Concert of Chen Chien-chi: Love Scenes of Flowers and Farewell (陳建騏:花與告別的愛情場景) brings the enormously successful Taipei Arts Festival (台北藝術節) to a close with three sold-out shows this weekend. Chen is a figure normally seen in the credits rather than on the stage, and the concerts give prominence to a man whose work has played a major part in Taiwan’s efforts at cultural globalization.
Chen is an enormously prolific composer of music for the cinema and theater and is adept at creating a sense of mood with his scores. Among other high-profile projects are his scores for the musical Sound of Colors (地下鐵) and films A Fish With a Smile (微笑的魚) and Splendid Float (艷光四射歌舞劇), and musical arrangements for Fish Leong’s (梁靜茹) most recent album Worship (崇拜). He also composed the score for the new Wu Nien-chen (吳念真) production Somewhere I Have Never Traveled (帶我去遠方), which opens next week.
For tonight and tomorrow’s concerts, Chen will be working together with singer Waa Wei (魏如萱) and other performers to create a kind of musical theater. The shows will also feature the work of installation designer Huang I-ju (黃怡儒) and multimedia designer Logico (郎機工).
In an interview with the Taipei Times, Chen said this was the first time he had presented a show in this fashion, focusing on music but including stage settings and speech.
While the songs have a Shakes-pearean connection, Chen said the tracks do not necessarily reflect any particular scene or character.
“It is a dialogue between Shakespeare and me,” he said. “Prior to each number, there will be a brief introduction relating how the track was inspired. This will be quite brief, because I don’t want the audience to have a one-to-one association with anything specific in Shakespeare.”

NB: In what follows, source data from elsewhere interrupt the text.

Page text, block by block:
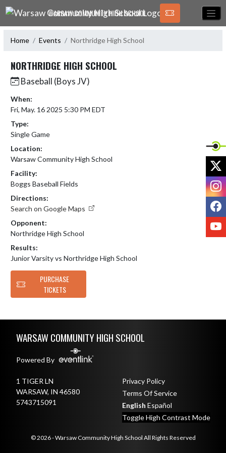
Skip Navigation Menu
WARSAW COMMUNITY HIGH SCHOOL
Home Events Northridge High School
NORTHRIDGE HIGH SCHOOL
Baseball (Boys JV)
When:
Fri, May. 16 2025 5:30 PM EDT
Type:
Single Game
Location:
Warsaw Community High School
Facility:
Boggs Baseball Fields
Directions:
Search on Google Maps
Opponent:
Northridge High School
Results:
Junior Varsity vs Northridge High School
PURCHASE
TICKETS
WARSAW COMMUNITY HIGH SCHOOL
Powered By
1 TIGER LN
WARSAW, IN 46580
5743715091
Privacy Policy
Terms Of Service
English Español
Toggle High Contrast Mode
© 2026 - Warsaw Community High School All Rights Reserved
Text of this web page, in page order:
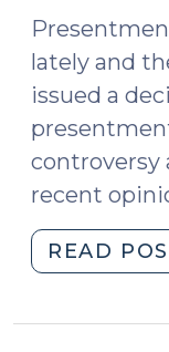
lately and
issued a
controversy
recent
READ
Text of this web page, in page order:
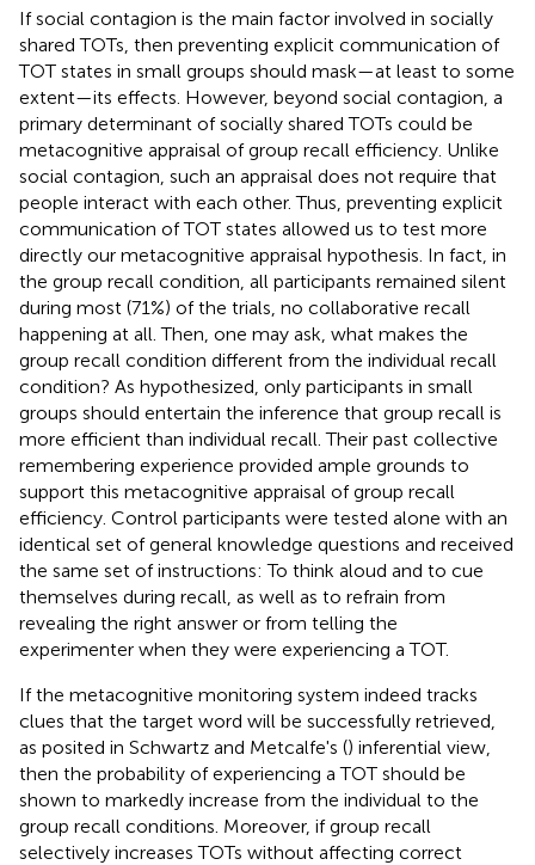
If social contagion is the main factor involved in socially
shared TOTs, then preventing explicit communication of
TOT states in small groups should mask—at least to some
extent—its effects. However, beyond social contagion, a
primary determinant of socially shared TOTs could be
metacognitive appraisal of group recall efficiency. Unlike
social contagion, such an appraisal does not require that
people interact with each other. Thus, preventing explicit
communication of TOT states allowed us to test more
directly our metacognitive appraisal hypothesis. In fact, in
the group recall condition, all participants remained silent
during most (71%) of the trials, no collaborative recall
happening at all. Then, one may ask, what makes the
group recall condition different from the individual recall
condition? As hypothesized, only participants in small
groups should entertain the inference that group recall is
more efficient than individual recall. Their past collective
remembering experience provided ample grounds to
support this metacognitive appraisal of group recall
efficiency. Control participants were tested alone with an
identical set of general knowledge questions and received
the same set of instructions: To think aloud and to cue
themselves during recall, as well as to refrain from
revealing the right answer or from telling the
experimenter when they were experiencing a TOT.
If the metacognitive monitoring system indeed tracks
clues that the target word will be successfully retrieved,
as posited in Schwartz and Metcalfe's () inferential view,
then the probability of experiencing a TOT should be
shown to markedly increase from the individual to the
group recall conditions. Moreover, if group recall
selectively increases TOTs without affecting correct
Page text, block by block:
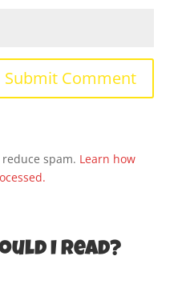
spam. Learn how
I read?
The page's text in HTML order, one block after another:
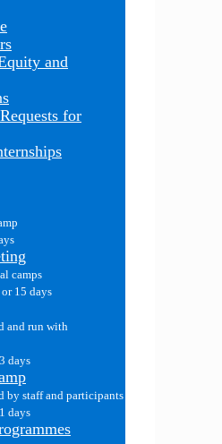
and
for
camps
15 days
and run with
days
by staff and participants
days
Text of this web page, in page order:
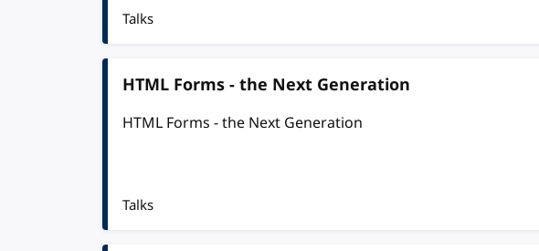
Talks
HTML Forms - the Next Generation
HTML Forms - the Next Generation
Talks
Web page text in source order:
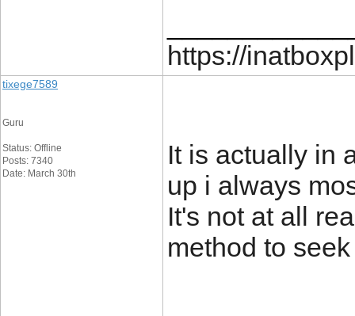
https://
tixege7589
Guru
Status: Offline
Posts: 7340
Date: March 30th
It is actually in
up i always
It's not at all
method to
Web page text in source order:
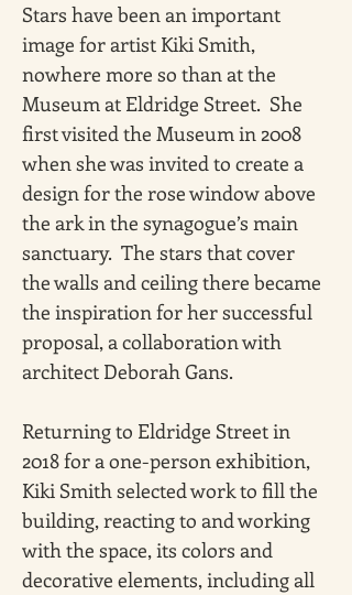
Stars have been an important
image for artist Kiki Smith,
nowhere more so than at the
Museum at Eldridge Street.  She
first visited the Museum in 2008
when she was invited to create a
design for the rose window above
the ark in the synagogue’s main
sanctuary.  The stars that cover
the walls and ceiling there became
the inspiration for her successful
proposal, a collaboration with
architect Deborah Gans.
Returning to Eldridge Street in
2018 for a one-person exhibition,
Kiki Smith selected work to fill the
building, reacting to and working
with the space, its colors and
decorative elements, including all

Chen said he had chosen to use a largely acoustic setup, in keeping with the smaller space of the Guangfu Auditorium (光復廳) of the Zhongshan Hall (中山堂). “The space is really quite intimate. This makes it ideal for an acoustic lineup, because you can feel the breathing, the rhythms of the performance.”
While this style of presentation is new to Chen, his association with the Bard goes back to some of his theater music collected in the album Mad Scenes (瘋狂場景), released last year,
in which, as the title suggests, he created music for the performance of various scenes of madness from Shakespeare’s plays.
“As in the case of Ophelia. Her obsessive nature prevented her from accepting what was going on around her. This is a kind of madness. This has a close affinity to music, because it’s a mood rather than a narrative,” he said.